Шрифт:
Интервал:
Закладка:
Домашние удивлялись неожиданному интересу Нины к газетам. Она даже не представляла, сколько увлекательного происходит в мире.
…Медицинская помощь самоедам. (Как там живут? Вот бы побывать!)
…В Сочи прибыла первая партия больных немецких рабочих. Помощь ревельским рабочим. (Интересно, а Чемберлен об этом знает? Нас не признают, а мы оказываем помощь. Здорово!)
…Протест русских матросов, заключенных в китайскую тюрьму.
Вся группа увлеклась политинформацией. У каждого определился свой уклон. Герману Яворскому нравилось поражать сенсациями. Однажды он сообщил, что на Дальнем Востоке в глухой тайге найден поселок, не знающий никакой власти. Жители — охотники.
В другой раз — о лондонской машинистке, переплывшей Ла-Манш.
Новая сенсация: найден скелет доисторического человека длиной 15 аршин, череп — полтора аршина в диаметре.
— Заправляешь! — беззлобно оборвал Германа Якобсон.
— Я? — Яворский скроил оскорбленную рожу.
— Вранье чистейшей воды, — засмеялся Давыдов.
Корольков, конечно, все поднял на принципиальную высоту.
— Предлагаю за безответственное отношение, — заявил он, — лишить Яворского права делать политинформацию.
— Надо понимать шутки, — попробовал Давыдов заступиться за Германа.
Но Королькова поддержал Якобсон.
— Предложение товарища Королькова — в точку. Меньше брехни будет.
Герман не сдался. На следующем уроке обществоведения он вывесил плакат: на белом ватмане углем изображена петляющая дорога. Внизу контуры города, от него к горизонту бредет, опустив голову, путник. Внизу наклеена вырезка из газеты: «Выселили рабочего за пределы Палестины за принадлежность к МОПРу». Еще ниже рукой Яворского выведено: «Боятся МОПРа, гады!»
Нина глянула на плакат Яворского и живо вообразила палящую пустыню, жгучий, въедливый песок и задыхающегося от зноя и жажды горбоносого человека, и ничего кругом. Человек и песок.
Корольков накинулся на Яворского.
— Сними плакат.

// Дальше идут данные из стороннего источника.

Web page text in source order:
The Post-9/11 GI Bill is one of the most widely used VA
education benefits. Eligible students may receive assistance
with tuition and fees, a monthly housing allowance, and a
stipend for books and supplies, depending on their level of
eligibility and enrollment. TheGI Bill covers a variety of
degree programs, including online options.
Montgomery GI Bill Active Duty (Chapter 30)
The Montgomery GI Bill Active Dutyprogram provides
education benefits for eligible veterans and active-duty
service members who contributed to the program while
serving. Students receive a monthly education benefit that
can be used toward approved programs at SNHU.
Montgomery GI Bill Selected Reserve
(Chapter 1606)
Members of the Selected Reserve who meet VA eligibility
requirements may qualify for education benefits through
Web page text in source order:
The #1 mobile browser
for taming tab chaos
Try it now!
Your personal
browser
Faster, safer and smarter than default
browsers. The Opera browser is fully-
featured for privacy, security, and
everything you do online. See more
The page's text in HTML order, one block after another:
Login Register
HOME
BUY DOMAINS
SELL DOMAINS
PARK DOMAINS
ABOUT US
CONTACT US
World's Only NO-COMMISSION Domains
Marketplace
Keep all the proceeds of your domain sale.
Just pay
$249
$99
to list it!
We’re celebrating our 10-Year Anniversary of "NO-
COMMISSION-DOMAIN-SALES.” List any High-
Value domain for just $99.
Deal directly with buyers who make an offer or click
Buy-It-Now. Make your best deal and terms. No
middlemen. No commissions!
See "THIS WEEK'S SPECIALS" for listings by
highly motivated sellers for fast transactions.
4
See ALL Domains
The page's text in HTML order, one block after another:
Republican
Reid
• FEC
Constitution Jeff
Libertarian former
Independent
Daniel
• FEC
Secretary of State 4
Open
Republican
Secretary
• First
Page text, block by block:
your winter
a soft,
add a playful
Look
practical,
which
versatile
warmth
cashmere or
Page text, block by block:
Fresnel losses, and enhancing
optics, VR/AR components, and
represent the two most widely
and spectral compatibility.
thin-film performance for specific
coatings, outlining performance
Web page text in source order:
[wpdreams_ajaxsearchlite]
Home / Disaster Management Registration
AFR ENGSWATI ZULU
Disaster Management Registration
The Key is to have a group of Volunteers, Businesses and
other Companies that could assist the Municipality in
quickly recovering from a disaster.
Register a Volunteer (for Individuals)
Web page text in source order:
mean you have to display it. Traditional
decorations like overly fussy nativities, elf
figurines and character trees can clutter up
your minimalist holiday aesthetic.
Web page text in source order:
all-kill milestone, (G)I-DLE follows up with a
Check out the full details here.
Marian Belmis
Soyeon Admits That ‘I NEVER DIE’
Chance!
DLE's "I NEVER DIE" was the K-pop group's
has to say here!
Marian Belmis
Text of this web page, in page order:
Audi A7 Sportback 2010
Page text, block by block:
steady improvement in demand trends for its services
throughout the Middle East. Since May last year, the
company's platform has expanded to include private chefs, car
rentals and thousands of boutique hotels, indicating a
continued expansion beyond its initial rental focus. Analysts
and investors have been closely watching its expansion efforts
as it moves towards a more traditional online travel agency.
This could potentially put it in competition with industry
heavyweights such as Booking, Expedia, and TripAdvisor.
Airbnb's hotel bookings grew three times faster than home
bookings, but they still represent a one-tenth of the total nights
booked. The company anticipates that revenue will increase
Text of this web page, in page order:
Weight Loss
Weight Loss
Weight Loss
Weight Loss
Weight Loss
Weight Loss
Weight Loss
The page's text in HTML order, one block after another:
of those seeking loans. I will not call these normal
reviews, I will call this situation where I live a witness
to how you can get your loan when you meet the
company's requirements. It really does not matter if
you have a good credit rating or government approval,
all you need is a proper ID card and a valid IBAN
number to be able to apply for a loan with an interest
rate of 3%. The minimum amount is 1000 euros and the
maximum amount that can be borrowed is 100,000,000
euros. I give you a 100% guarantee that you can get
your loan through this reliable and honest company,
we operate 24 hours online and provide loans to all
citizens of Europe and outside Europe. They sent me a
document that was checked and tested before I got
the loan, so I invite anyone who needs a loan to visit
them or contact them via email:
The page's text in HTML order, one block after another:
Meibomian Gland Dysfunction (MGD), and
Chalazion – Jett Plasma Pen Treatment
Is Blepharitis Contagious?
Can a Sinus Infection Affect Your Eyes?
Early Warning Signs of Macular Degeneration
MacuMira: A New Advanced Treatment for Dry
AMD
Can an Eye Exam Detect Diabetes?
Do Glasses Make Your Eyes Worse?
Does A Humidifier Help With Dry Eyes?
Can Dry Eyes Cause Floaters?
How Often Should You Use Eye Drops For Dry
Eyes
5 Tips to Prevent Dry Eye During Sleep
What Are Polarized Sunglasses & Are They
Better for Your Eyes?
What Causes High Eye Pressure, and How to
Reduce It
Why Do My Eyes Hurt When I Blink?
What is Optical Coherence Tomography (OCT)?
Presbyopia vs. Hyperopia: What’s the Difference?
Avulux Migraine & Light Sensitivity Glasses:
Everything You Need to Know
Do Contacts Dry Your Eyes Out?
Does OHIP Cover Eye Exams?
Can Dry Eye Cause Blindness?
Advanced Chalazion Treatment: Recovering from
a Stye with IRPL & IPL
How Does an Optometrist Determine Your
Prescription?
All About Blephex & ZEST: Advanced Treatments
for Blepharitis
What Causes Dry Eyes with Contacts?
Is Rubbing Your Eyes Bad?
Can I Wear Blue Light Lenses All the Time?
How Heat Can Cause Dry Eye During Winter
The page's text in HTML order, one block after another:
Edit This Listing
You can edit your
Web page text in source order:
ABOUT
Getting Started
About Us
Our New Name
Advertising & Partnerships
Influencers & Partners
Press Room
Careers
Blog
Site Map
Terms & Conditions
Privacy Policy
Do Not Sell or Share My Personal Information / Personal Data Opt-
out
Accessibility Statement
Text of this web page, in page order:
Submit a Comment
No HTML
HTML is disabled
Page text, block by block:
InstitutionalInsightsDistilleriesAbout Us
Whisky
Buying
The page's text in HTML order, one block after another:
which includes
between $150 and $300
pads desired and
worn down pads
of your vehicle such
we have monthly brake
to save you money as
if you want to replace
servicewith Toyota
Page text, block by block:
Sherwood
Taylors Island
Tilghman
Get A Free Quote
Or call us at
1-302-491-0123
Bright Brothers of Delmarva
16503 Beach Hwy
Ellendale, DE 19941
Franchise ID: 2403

Я староста и отвечаю за порядок в группе.
— Кто дотронется до плаката — в морду получит, — заявил Яворский.
Ждали, как поступит Якобсон.
Он сразу же обратил внимание на плакат. Молча подошел. Прочел.
— Чья работа? — оглядел ребят. — Ты? — спросил Яворского.

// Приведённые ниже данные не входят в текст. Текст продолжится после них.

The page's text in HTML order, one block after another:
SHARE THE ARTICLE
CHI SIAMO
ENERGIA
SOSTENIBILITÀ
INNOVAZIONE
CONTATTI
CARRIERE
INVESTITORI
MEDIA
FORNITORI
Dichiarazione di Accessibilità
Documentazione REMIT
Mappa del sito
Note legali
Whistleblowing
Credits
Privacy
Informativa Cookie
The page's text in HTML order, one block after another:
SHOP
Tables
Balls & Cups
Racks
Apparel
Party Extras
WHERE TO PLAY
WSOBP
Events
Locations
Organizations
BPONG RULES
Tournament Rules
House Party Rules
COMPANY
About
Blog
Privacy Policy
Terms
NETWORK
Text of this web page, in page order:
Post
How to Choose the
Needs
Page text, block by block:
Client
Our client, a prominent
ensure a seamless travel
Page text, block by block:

— Я! — с вызовом подтвердил Яворский.
Якобсон покачал головой, захохотал, шлепнул ладонью Германа по плечу и изрек:
— Мирово! Отменяю приказ о запрещении делать политинформации.
Яворский напялил кепку и торжественно отдал честь.
— Бузить любишь, — не то упрекнул, не то похвалил Якобсон.
Он вышел к доске и командирским басом:
— Товарищи учащиеся! Сегодня на повестке урока: влияние ленинских субботников на классовое самосознание. Прорабатывать данную тему предлагаю практически. Довожу до вашего сведения: в городской больнице нет дров, нет рабсилы. Наша задача: пойти на вокзал и разгрузить вагон с дровами. Вопрос ставлю на голосование. Кто за — поднимите руки.
На вокзал отправились строем. Самозабвенно пели:
Вперед заре навстречу, товарищи, в борьбе!Штыками и картечью проложим путь себе…
И верно: ощущение, что идешь на штурм. Тем более, что рядом лихо отбивает шаг Якобсон. Только полы потрепанной шинели развеваются.
— Правый фланг, подтянись! — гремит командирский бас.
Печатали шаг по мерзлой гулкой земле. Поздняя осень всюду распорядилась. Жались в палисадниках обглоданные ветрами кусты, сумрачные тополя, растеряв листву, безмолвно вздрагивали черными от дождя, словно обугленными ветвями.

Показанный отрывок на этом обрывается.